‘All I have to say is sporty spice is the only one without a bloke’ is the warning given by Kiera Knightley’s mother in Gurinder Chadda’s Bend it Like Beckham. The film was released in 2002, and launched the now famous career of Oscar winner Kiera Knightley and Jonathan Rhys Myers. Parminder Nagra plays the protagonist of the movie Jessminder (Jess) Bhamra. While Knightley and Rhys Meyers has gone onto become Hollywood celebrities, Parminder’s brilliant talent remains short-handed within (white) Hollywood world. Scholars of feminist and queer theory have written profusely about the film’s tackling of sensitive topics such as the participation of women in sports, the relationship between the characters of Jules (enacted by Knightley), Jess and their coach Joe (Rhys Meyers). In this brief rumination I wish to highlight the relationship portrayed between Jess, and her family, especially the mother-daughter relationship.

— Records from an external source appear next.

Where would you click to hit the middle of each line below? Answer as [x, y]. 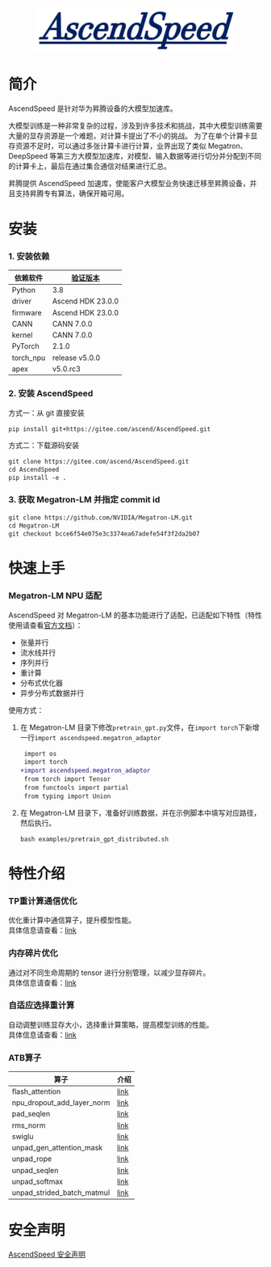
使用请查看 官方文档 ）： [46, 625]
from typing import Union [67, 796]
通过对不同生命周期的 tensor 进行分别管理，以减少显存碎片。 [109, 972]
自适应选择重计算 [42, 1006]
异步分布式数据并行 [52, 693]
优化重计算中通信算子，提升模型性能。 [72, 920]
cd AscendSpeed [34, 469]
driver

Shaheen Khan plays the indomitable migrant Punjabi mother, who cooks, prays, and polices both of her daughters’ gender presentations. Her older daughter is about to marry a man from within the Sikh community, whereas Parminder is focused upon a career in football and falls in love with an Irish football coach. The movie journeys through Jess’s struggle to break free from the chains of her traditional Sikh family. She finds support and friendship with Jules (Juliet) who is also haunted by her mother. The two girls play football across Europe, and are finally able to receive scholarship at an US university. The spirit of David Beckham haunts the viewers throughout the movie. He makes a cameo appearance in final scene with Victoria (Posh) Beckham. While Jess and Jules are getting ready to board their plane to the US, the famous British footballer and his pop star wife walk through the airport. Jess’s mother remains a difficult figure to grapple with throughout the film. What do we make of her gender policing? How do we make sense of the complex ways racism, sexism, and being an immigrant in the UK frame her fears for both of her daughters? And, most of all what does this intimate mother-daughter (troubling) bond represent for many young girls who are seeking a career in sports and athletics? Are all mother-daughter relationships doomed with haunting narratives of gender policing? And, most of all why is the Punjabi mother a comical character in the film? In all the ways we want to save Jess from traditional patriarchal roles, we seem to laugh at her mother with utter disdain for her ‘backward’ ideas. The traditional yoke of sexism is intricately woven in the text of a somewhat progressive film as we laugh at her mother, and even at Jess’s older sister who is seeking the ‘perfect Indian wedding’.
I raise these important questions as a queer migrant viewer of the film across two nations. In the US, the film was released shortly after its UK release. I sat through an auditorium filled with white Americans laughing at the comical representations of Jess’s mother. I shuddered, wondering if I could join or not, how would the white people interpret me laughing at another Indian woman? Was I being a sexist Indian male viewer? Most importantly how does racism and sexism frame the immigrant Indian woman while still imagining a potential future for the UK born Indian woman? In their article titled ‘The Remaking of a Model Minority PERVERSE PROJECTILES UNDER THE SPECTER OF (COUNTER) TERRORISM’ Jasbir Puar and Amit Rai warn us of the ways the film represents a history of progressive diasporic films as well as the comodified ‘Planet Bollywood’ phenomenon (Puar and Rai, 2004). Truly, the film makes a commodity of many young girls’ aspirations to join sports. The commodification is predicated by caricaturing the immigrant mother. No doubt, girls and women face everyday barriers towards participating in athletics. Women’s sports receive unequal public and private funding, and undoubtedly, mothers police their daughters’ gender roles. Sadly, what goes unexplored is the tremendous pain of an immigrant mother who has to balance between the racist UK landscape and patriarchal gaze of the immigrant family. So we laugh at our mothers, only to allow our daughters to be saved by liberally minded white (wo)men. While the movie ends with Jess and Jules leaving for the utopic US, in reality Parminer Nagra could only be featured in prime-time television ‘ER,’ while Knightley and Rhys are celebrated Hollywood Stars. In conclusion, I seek to incite our readers not to blindly accept the liberatory version of feminism embedded in the film, but to view it within the context of racism, global inequality, and gendered power relations. Injustice will also be done to Gurinder Chadda (film-maker) if we view her career through her (only) mainstream success. We must critique, question, as well as enjoy while bending it like Beckham.